EXERCISE: Because the copy must hold no pictures, return the data below with all of its words intact.

[Source records]
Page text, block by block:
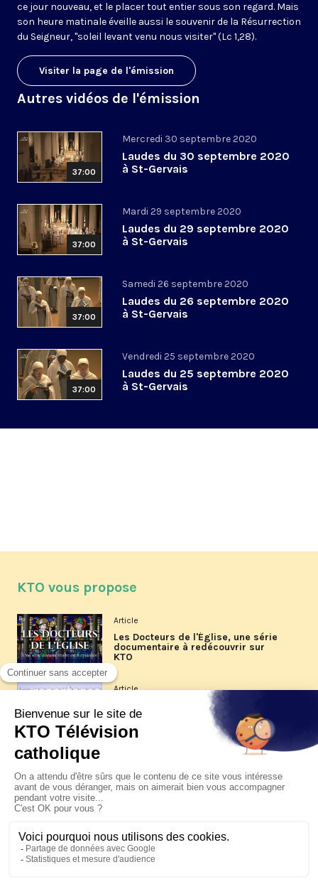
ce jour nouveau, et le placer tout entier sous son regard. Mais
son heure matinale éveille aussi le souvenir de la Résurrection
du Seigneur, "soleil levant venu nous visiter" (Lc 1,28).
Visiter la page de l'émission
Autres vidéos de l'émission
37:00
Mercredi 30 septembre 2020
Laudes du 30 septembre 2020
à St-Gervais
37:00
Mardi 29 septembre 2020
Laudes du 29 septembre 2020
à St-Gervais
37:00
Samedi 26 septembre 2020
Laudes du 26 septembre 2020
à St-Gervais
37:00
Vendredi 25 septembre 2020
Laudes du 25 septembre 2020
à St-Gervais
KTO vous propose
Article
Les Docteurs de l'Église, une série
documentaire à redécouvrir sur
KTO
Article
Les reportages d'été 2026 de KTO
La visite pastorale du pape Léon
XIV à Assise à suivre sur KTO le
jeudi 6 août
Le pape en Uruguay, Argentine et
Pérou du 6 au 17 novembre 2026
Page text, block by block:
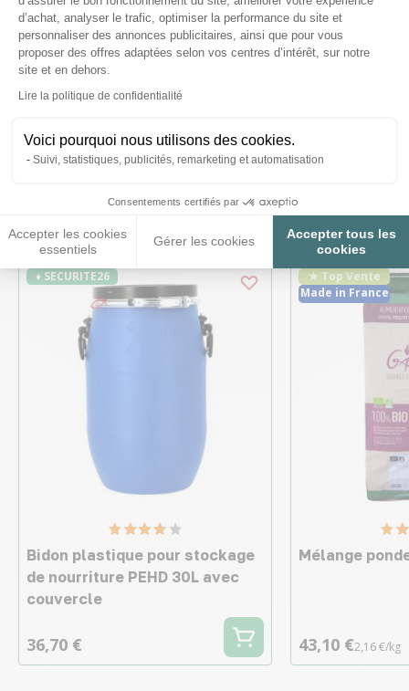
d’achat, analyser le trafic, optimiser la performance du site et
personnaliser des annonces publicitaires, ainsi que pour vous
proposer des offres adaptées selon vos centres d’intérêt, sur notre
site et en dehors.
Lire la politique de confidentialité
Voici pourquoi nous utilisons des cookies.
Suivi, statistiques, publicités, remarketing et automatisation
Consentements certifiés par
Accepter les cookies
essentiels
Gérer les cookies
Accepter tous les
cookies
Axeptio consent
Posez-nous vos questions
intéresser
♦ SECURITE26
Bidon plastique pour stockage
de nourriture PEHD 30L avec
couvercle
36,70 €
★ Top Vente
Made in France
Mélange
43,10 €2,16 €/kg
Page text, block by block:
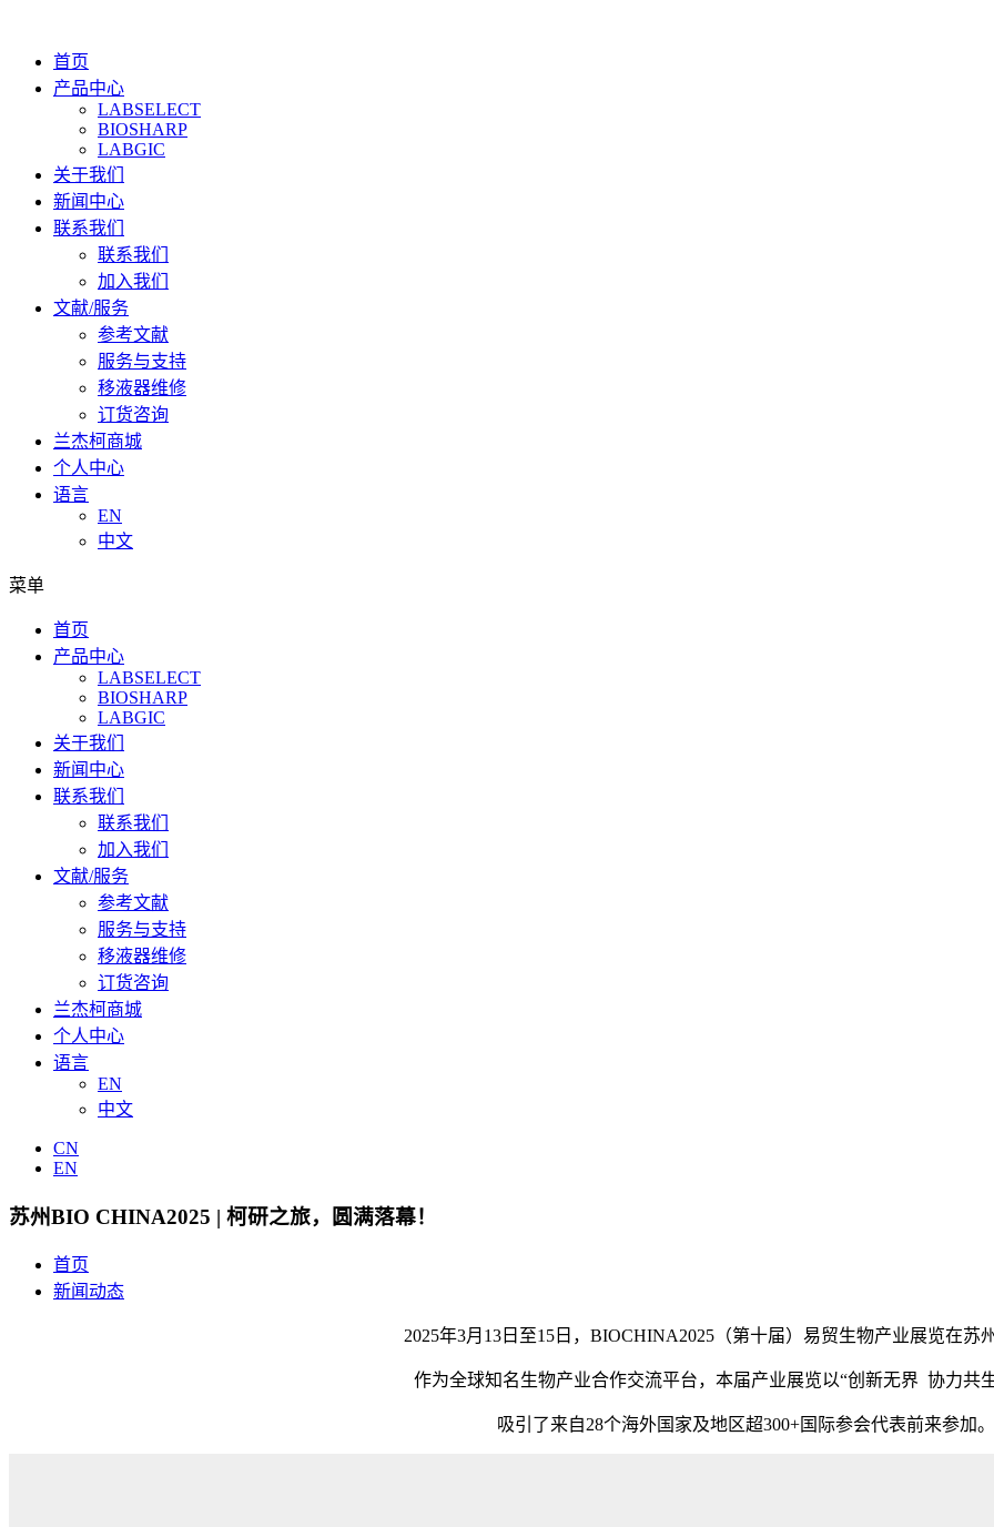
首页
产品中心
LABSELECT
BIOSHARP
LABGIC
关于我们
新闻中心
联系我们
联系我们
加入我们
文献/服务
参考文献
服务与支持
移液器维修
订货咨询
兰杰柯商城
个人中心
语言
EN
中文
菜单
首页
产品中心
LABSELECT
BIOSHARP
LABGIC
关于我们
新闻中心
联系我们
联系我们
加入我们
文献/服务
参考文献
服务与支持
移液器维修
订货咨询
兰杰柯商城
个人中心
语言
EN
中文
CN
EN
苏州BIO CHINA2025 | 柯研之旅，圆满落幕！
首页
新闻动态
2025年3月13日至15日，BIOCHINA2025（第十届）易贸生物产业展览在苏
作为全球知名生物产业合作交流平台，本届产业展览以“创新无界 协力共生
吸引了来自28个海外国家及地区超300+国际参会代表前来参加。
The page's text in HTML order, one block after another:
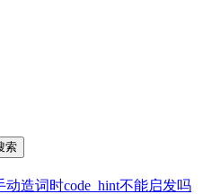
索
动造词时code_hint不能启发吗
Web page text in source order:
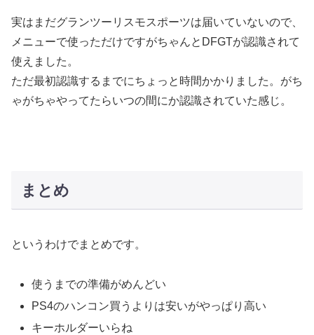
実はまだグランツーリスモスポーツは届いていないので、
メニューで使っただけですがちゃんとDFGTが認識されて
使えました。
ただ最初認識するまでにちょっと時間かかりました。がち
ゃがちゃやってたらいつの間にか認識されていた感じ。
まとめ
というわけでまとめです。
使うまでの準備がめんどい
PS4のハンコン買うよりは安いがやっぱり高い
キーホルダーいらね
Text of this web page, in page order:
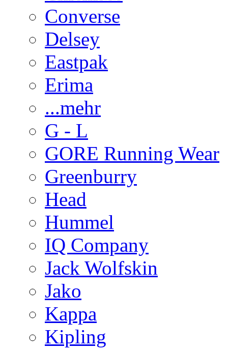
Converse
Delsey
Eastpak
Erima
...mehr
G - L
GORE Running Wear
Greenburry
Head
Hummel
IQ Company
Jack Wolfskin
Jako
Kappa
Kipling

SOLVED PROBLEM:
Page text, block by block:
ce jour nouveau, et le placer tout entier sous son regard. Mais
son heure matinale éveille aussi le souvenir de la Résurrection
du Seigneur, "soleil levant venu nous visiter" (Lc 1,28).
Visiter la page de l'émission
Autres vidéos de l'émission
37:00
Mercredi 30 septembre 2020
Laudes du 30 septembre 2020
à St-Gervais
37:00
Mardi 29 septembre 2020
Laudes du 29 septembre 2020
à St-Gervais
37:00
Samedi 26 septembre 2020
Laudes du 26 septembre 2020
à St-Gervais
37:00
Vendredi 25 septembre 2020
Laudes du 25 septembre 2020
à St-Gervais
KTO vous propose
Article
Les Docteurs de l'Église, une série
documentaire à redécouvrir sur
KTO
Article
Les reportages d'été 2026 de KTO
La visite pastorale du pape Léon
XIV à Assise à suivre sur KTO le
jeudi 6 août
Le pape en Uruguay, Argentine et
Pérou du 6 au 17 novembre 2026
Page text, block by block:
d’achat, analyser le trafic, optimiser la performance du site et
personnaliser des annonces publicitaires, ainsi que pour vous
proposer des offres adaptées selon vos centres d’intérêt, sur notre
site et en dehors.
Lire la politique de confidentialité
Voici pourquoi nous utilisons des cookies.
Suivi, statistiques, publicités, remarketing et automatisation
Consentements certifiés par
Accepter les cookies
essentiels
Gérer les cookies
Accepter tous les
cookies
Axeptio consent
Posez-nous vos questions
intéresser
♦ SECURITE26
Bidon plastique pour stockage
de nourriture PEHD 30L avec
couvercle
36,70 €
★ Top Vente
Made in France
Mélange
43,10 €2,16 €/kg
Page text, block by block:
首页
产品中心
LABSELECT
BIOSHARP
LABGIC
关于我们
新闻中心
联系我们
联系我们
加入我们
文献/服务
参考文献
服务与支持
移液器维修
订货咨询
兰杰柯商城
个人中心
语言
EN
中文
菜单
首页
产品中心
LABSELECT
BIOSHARP
LABGIC
关于我们
新闻中心
联系我们
联系我们
加入我们
文献/服务
参考文献
服务与支持
移液器维修
订货咨询
兰杰柯商城
个人中心
语言
EN
中文
CN
EN
苏州BIO CHINA2025 | 柯研之旅，圆满落幕！
首页
新闻动态
2025年3月13日至15日，BIOCHINA2025（第十届）易贸生物产业展览在苏
作为全球知名生物产业合作交流平台，本届产业展览以“创新无界 协力共生
吸引了来自28个海外国家及地区超300+国际参会代表前来参加。
The page's text in HTML order, one block after another:
索
动造词时code_hint不能启发吗
Web page text in source order:
実はまだグランツーリスモスポーツは届いていないので、
メニューで使っただけですがちゃんとDFGTが認識されて
使えました。
ただ最初認識するまでにちょっと時間かかりました。がち
ゃがちゃやってたらいつの間にか認識されていた感じ。
まとめ
というわけでまとめです。
使うまでの準備がめんどい
PS4のハンコン買うよりは安いがやっぱり高い
キーホルダーいらね
Text of this web page, in page order:
Converse
Delsey
Eastpak
Erima
...mehr
G - L
GORE Running Wear
Greenburry
Head
Hummel
IQ Company
Jack Wolfskin
Jako
Kappa
Kipling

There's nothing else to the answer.